TASK STATEMENT —
Show each line of the records below where the word "圈子里的网友教唆" occurs.

(Items from a dataset)
= = =

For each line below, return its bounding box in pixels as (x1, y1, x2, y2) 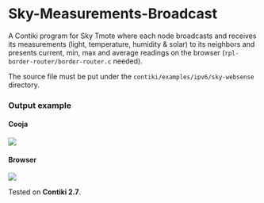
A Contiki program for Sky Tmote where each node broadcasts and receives (8, 31, 257, 40)
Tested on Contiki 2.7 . (8, 187, 82, 197)
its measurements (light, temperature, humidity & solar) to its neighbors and (8, 39, 255, 48)
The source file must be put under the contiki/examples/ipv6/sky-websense (8, 71, 255, 81)
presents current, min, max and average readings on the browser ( (8, 48, 225, 57)
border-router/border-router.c (8, 57, 112, 66)
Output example (8, 100, 71, 111)
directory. (8, 80, 40, 90)
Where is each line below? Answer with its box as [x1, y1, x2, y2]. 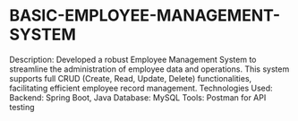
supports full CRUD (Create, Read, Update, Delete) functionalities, [9, 73, 252, 83]
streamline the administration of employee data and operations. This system [9, 64, 290, 74]
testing [9, 101, 35, 112]
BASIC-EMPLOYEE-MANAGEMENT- [9, 5, 281, 26]
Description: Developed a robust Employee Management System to [9, 54, 257, 65]
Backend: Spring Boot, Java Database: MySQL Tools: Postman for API [9, 91, 267, 103]
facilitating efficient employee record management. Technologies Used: [9, 82, 273, 93]
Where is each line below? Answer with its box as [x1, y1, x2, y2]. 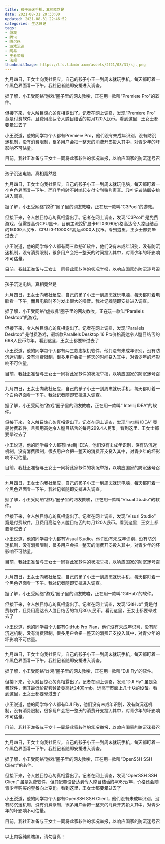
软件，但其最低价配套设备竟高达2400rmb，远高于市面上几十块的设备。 [9, 685, 153, 691]
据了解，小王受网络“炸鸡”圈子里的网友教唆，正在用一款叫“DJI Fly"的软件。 [5, 668, 156, 674]
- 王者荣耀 [5, 53, 25, 58]
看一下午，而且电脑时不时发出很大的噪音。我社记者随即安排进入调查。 [9, 298, 151, 304]
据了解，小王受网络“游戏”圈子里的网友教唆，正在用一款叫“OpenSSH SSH [5, 756, 152, 762]
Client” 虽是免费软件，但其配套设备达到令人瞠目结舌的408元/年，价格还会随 [5, 779, 159, 785]
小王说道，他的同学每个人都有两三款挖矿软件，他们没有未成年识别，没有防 [5, 243, 156, 249]
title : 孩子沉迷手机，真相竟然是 [5, 7, 65, 12]
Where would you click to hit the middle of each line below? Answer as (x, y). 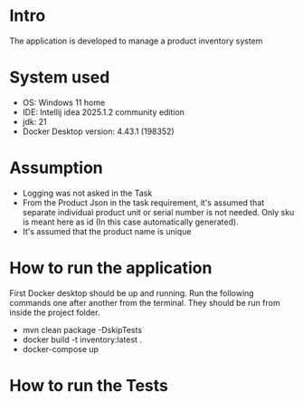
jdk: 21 (34, 121)
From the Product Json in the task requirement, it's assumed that (143, 202)
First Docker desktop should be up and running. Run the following (132, 293)
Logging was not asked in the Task (87, 193)
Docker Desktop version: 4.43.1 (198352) (98, 131)
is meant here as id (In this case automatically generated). (130, 222)
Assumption (57, 168)
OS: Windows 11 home (64, 102)
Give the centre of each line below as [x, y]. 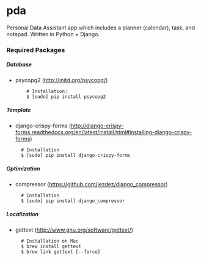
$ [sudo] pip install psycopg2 [66, 96]
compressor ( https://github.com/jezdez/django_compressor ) [91, 184]
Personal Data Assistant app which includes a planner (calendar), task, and [101, 28]
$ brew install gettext [51, 246]
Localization [22, 214]
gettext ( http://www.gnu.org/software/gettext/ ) [74, 230]
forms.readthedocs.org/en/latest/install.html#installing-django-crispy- [104, 132]
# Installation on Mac [50, 241]

= = =

REPLY TO THE EXERCISE —
据了解，小王受网络“炸鸡”圈子里的网友教唆，正在用一款叫“DJI Fly"的软件。 [5, 668, 156, 674]
据了解，小王受网络“游戏”圈子里的网友教唆，正在用一款叫“OpenSSH SSH [5, 756, 152, 762]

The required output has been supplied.